Running with options:
Population: 1
Seed: 0
Location: Shrewsbury, West Midlands
Min Age: 0
Max Age: 140
1 -- Brigitte394 Stark857 (50 y/o F) Shrewsbury, West Midlands DECEASED
1 -- Jeanine128 Gleason633 (57 y/o F) Shrewsbury, West Midlands
{alive=1, dead=1}
Check the FHIR output of Jeanine128 Gleason633
(you might have a different patient):
...abridged...
"address": [
{
"extension": [
{
"url": "http://hl7.org/fhir/StructureDefinition/geolocation",
"extension": [
{
"url": "latitude",
"valueDecimal": -2.7546
},
{
"url": "longitude",
"valueDecimal": 52.7083
}
]
}
],
"line": [
"560 Corkery Annex Suite 36"
],
"city": "Shrewsbury",
"state": "West Midlands",
"postalCode": "SY1",
"country": "UK"
}
],
...abridged...
We did it!
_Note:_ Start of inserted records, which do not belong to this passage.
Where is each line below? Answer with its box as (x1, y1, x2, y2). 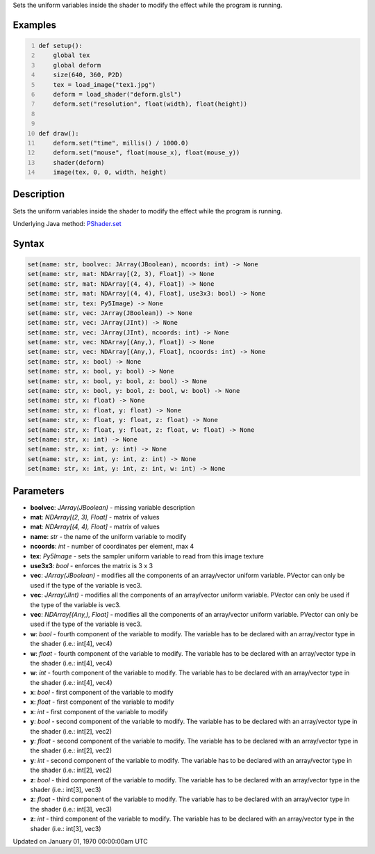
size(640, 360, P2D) (53, 71, 123, 79)
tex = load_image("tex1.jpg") (53, 81, 156, 88)
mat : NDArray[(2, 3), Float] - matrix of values (30, 513, 160, 522)
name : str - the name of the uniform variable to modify (30, 532, 187, 540)
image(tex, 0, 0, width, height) (53, 168, 167, 177)
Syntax (12, 237, 44, 250)
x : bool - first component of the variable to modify (30, 688, 174, 697)
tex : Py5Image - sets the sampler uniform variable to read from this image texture (30, 551, 264, 560)
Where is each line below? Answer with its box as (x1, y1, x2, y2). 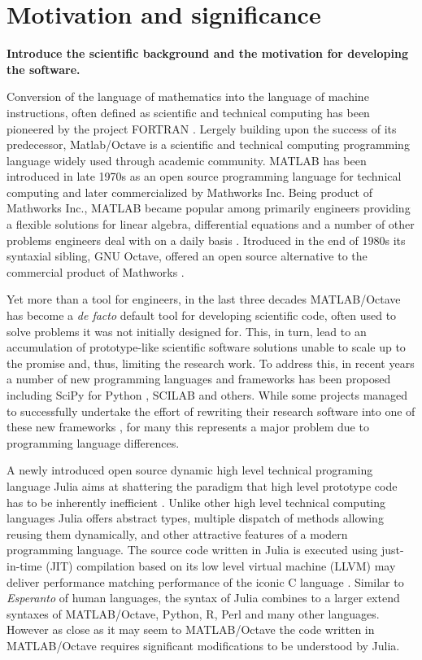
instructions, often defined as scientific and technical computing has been (7, 103, 370, 120)
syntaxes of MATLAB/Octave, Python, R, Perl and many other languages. (7, 605, 380, 622)
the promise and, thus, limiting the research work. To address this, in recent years (7, 354, 415, 371)
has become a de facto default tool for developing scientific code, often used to (7, 307, 397, 324)
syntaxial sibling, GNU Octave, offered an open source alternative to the (7, 247, 368, 264)
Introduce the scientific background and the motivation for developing (7, 45, 409, 62)
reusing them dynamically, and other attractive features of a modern (7, 525, 348, 542)
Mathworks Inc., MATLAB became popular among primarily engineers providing (7, 199, 411, 216)
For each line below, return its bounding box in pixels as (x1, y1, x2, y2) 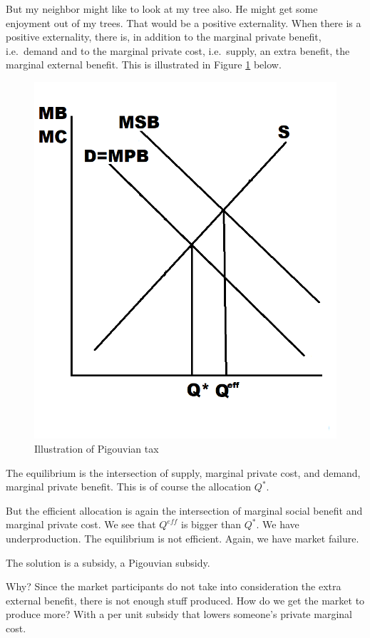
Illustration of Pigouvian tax (34, 441, 159, 456)
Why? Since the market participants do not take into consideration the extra (6, 579, 341, 594)
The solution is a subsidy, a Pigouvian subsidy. (6, 555, 210, 570)
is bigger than (180, 517, 242, 532)
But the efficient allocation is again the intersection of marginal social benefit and (6, 503, 363, 518)
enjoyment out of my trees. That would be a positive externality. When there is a (6, 15, 361, 30)
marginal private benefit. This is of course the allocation (6, 479, 252, 494)
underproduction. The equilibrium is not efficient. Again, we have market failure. (6, 530, 359, 545)
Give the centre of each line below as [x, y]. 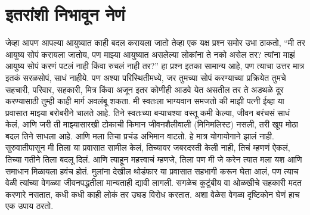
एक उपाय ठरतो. [30, 206]
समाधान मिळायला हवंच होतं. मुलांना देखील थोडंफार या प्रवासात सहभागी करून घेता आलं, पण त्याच [152, 171]
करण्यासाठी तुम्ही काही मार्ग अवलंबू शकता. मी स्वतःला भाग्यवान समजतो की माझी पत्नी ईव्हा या [145, 101]
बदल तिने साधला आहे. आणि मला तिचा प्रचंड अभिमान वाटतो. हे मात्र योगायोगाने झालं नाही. [140, 135]
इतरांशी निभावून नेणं [65, 14]
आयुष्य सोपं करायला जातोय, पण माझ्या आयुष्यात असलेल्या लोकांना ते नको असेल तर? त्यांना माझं [150, 54]
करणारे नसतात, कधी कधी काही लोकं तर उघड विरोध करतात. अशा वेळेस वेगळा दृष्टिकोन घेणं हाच [153, 194]
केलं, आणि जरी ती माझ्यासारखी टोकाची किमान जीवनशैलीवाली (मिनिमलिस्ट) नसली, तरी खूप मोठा [152, 124]
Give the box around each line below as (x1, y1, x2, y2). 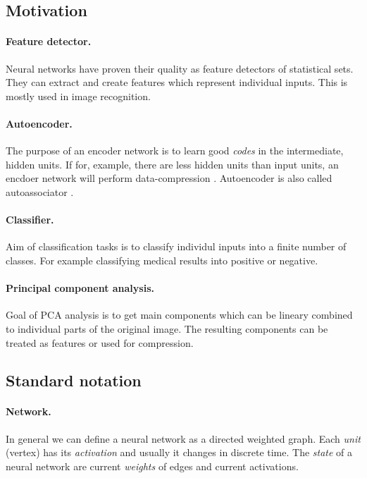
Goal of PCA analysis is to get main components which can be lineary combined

We've generated Jeanine128 Gleason633
from Shrewsbury in the United Kingdom.
If you look at the FHIR data carefully, you'll notice a few oddities. First, Jeanine128 has a Social Security Number (SSN) and a phone number that looks suspiciously like it is in the United States. Also, the FHIR records do not use FHIR Profiles from NIH. So, localization in Synthea is not fully solved, and in particular profile conformance is a remaining challenge.